We did not get the opportunity to optimize our code to include these features as predictors.

Normen Yu & Mehrdad Mahdavi

Place: 4th Place

Prize: $4,000

University: Pennsylvania State University

Hometown: Fort Washington, PA, USA (Normen Yu)

Usernames: pennswood & mzm616 (TeamPSU)


Normen Yu is an undergraduate student studying Computer Science at the Pennsylvania State University. He has a passion for working in the aerospace community. For example, he interned at Collins Aerospace working on UAVs, as well as a finalist on a team for the NASA BIG Idea Challenge.

Dr. Mehrdad Mahdavi is a professor at Pennsylvania State University. His research focuses on Machine Learning, and he teaches a number of graduate and undergraduate machine learning classes.

What motivated you to compete in this challenge?

The project stemmed out of an honors project that Normen was taking in Dr. Mahdavi’s class. In order to gain some practical experiences, this competition was chosen. Its dataset and problem offers an opportunity to explore many classical classification methods taught in class (SVM, Logistic Regression, Decision Tree, gradient boosting), with a twist for potential temporal decay concerns. Therefore, this competition was chosen because its scope matched the scope of the materials taught in class in a practical manner.

Summary of approach:

A number of algorithm was tested. However, Logistic Regression was ultimately used because its objective function matched closest to the objective function of the problem statement. It is also less prone to overfitting. For each airport, the following was done independently of each other: First, projected take-off and projected landing data for each airport were processed into an array of 4 columns: projected landing/takeoff 1 hour to 30 minutes ago, 30 minutes to 0 minutes ago, 0 minutes to 30 minutes into the future, and 30 to 1 hour into the future. Then, this data was added into the mix of other data that required less processing: wind_speed, wind_gust, cloud_ceiling, visibility, cloud, lightning_probability, wind_direction (wind speed direction was split/”kernelized” into a cosine and sine component), precipitation, and how many hours we are trying to look-ahead. We finally standardized the data to have the same mean and variance and train the model. We utilize the training standardization to standardize the test data. These models are saved as a pickled file and used during testing.

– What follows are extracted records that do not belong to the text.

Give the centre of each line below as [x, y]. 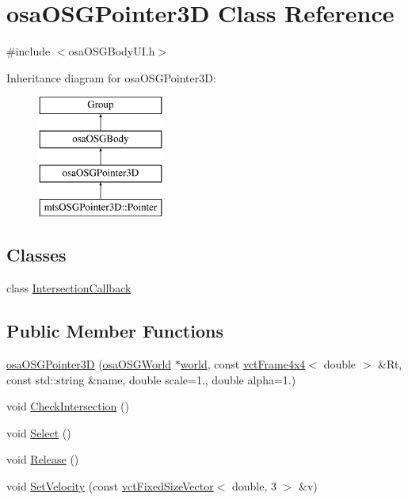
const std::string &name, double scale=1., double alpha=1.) [151, 379]
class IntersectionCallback [69, 288]
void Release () [43, 459]
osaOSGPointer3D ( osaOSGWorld [89, 364]
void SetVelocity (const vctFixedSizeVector [110, 486]
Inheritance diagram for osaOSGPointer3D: [111, 77]
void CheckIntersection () [68, 406]
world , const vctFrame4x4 [243, 364]

Due to the temporal decay that we observed, we also upweighted the training data to place a higher weight on the data points in the May/June months.

What are some other things you tried that didn’t necessarily make it into the final workflow?

Gradient boosting was tested but was too easy to overfit the data. A polynomial kernel was attempted on a number of configuration as well, but those also shown to be too complex to train from the limited data provided.

Thanks to all the participants and to our winners! Special thanks to NASA for enabling this fascinating challenge and providing the data to make it possible!